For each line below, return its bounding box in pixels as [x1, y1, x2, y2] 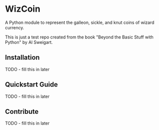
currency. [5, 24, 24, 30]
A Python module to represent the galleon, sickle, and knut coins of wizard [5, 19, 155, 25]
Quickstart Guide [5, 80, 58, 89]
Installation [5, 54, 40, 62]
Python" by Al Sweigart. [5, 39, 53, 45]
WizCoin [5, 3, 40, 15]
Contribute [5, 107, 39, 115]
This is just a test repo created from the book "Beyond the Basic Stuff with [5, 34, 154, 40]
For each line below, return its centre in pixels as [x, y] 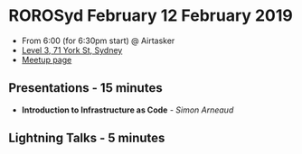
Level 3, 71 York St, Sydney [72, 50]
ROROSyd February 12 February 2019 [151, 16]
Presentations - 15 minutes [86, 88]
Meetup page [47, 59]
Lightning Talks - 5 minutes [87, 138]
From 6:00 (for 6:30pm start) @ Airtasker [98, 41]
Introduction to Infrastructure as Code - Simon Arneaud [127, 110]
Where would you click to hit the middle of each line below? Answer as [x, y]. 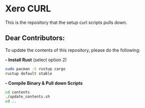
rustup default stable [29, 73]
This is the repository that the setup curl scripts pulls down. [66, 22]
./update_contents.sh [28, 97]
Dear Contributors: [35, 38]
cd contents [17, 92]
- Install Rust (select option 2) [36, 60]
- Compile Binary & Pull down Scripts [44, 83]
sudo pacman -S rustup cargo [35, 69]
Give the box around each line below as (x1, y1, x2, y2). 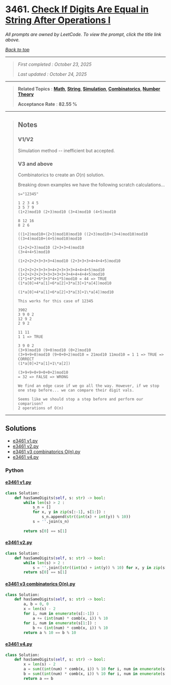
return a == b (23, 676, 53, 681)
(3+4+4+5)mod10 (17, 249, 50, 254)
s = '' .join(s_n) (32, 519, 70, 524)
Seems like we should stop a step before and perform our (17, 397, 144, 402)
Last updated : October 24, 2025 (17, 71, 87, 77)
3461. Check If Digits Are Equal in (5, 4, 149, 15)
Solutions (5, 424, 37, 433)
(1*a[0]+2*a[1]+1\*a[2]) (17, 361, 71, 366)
========================
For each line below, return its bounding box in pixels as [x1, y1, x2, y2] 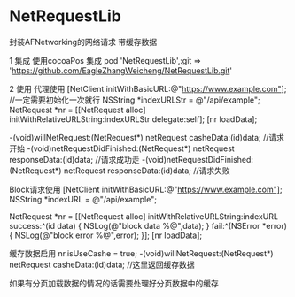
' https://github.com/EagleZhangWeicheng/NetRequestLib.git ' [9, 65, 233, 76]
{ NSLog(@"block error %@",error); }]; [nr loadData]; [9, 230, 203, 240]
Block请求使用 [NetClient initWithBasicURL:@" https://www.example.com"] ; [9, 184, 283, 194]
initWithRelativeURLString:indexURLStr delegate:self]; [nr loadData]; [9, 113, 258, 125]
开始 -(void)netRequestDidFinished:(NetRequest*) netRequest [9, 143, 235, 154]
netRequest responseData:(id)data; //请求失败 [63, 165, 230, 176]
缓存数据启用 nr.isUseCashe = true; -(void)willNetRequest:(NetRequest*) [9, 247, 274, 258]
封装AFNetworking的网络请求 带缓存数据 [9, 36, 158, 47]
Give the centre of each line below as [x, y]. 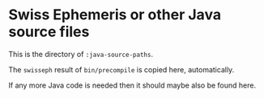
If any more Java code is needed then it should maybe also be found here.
========================
*Your goal*: Transcribe the records above exactly, beginning at the line that contains "Installation [5, 54, 40, 62]" and ending with the line that contains "This is just", both included, and nothing else.

*Answer to this exercise*:
Installation [5, 54, 40, 62]
Python" by Al Sweigart. [5, 39, 53, 45]
WizCoin [5, 3, 40, 15]
Contribute [5, 107, 39, 115]
This is just a test repo created from the book "Beyond the Basic Stuff with [5, 34, 154, 40]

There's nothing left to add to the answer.